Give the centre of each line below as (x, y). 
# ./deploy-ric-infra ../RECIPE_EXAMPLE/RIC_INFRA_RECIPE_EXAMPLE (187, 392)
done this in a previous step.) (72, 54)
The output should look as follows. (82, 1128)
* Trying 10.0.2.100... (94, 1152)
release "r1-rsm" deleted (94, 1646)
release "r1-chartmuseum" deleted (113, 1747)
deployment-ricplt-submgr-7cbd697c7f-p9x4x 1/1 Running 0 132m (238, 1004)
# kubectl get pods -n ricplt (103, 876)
...
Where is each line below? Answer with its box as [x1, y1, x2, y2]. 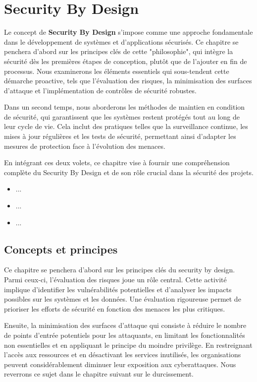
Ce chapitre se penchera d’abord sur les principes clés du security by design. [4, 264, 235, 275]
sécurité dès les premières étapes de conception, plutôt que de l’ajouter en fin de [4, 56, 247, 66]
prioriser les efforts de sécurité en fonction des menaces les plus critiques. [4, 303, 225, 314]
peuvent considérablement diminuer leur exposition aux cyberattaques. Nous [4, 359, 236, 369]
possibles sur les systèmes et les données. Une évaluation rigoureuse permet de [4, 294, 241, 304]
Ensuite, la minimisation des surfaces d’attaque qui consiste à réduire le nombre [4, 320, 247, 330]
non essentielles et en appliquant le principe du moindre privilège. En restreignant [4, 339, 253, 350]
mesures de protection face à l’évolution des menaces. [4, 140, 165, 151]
* * *
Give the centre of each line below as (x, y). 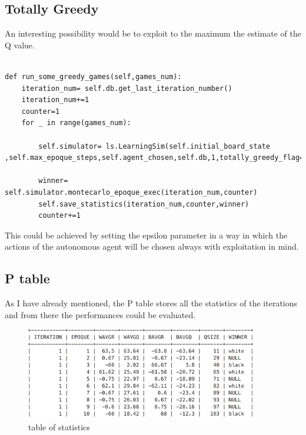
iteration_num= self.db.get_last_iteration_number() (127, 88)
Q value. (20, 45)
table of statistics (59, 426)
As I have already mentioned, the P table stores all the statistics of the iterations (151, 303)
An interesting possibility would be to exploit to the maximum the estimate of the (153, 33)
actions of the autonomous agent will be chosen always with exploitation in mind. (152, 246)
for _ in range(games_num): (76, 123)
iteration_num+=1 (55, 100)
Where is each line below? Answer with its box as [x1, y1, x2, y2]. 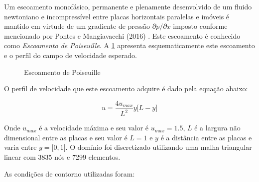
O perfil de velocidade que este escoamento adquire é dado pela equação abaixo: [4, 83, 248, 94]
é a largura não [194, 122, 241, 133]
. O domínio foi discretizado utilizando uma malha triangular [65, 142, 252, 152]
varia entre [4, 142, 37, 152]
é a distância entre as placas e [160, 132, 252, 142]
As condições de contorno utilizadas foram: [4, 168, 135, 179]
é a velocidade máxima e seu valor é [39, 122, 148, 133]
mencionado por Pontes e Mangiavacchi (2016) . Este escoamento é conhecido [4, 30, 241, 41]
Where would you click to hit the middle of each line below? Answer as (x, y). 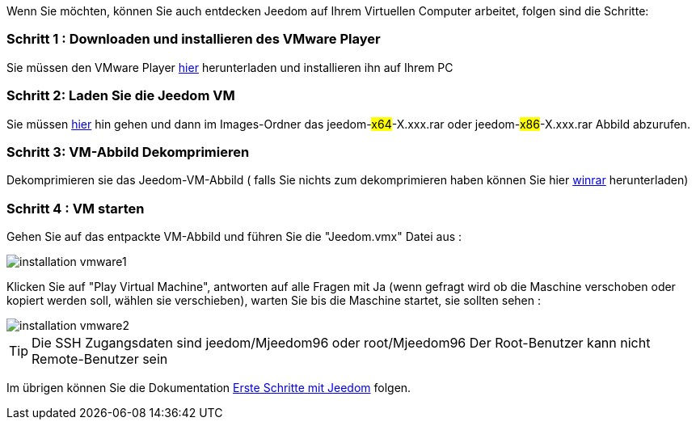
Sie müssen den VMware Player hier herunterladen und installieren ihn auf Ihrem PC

### Aim of the exercise
The required output is the stretch of entries above from the line containing "sécurité dès les" through the line containing "mesures de protection", reproduced exactly.

### Answer to this task
sécurité dès les premières étapes de conception, plutôt que de l’ajouter en fin de [4, 56, 247, 66]
prioriser les efforts de sécurité en fonction des menaces les plus critiques. [4, 303, 225, 314]
peuvent considérablement diminuer leur exposition aux cyberattaques. Nous [4, 359, 236, 369]
possibles sur les systèmes et les données. Une évaluation rigoureuse permet de [4, 294, 241, 304]
Ensuite, la minimisation des surfaces d’attaque qui consiste à réduire le nombre [4, 320, 247, 330]
non essentielles et en appliquant le principe du moindre privilège. En restreignant [4, 339, 253, 350]
mesures de protection face à l’évolution des menaces. [4, 140, 165, 151]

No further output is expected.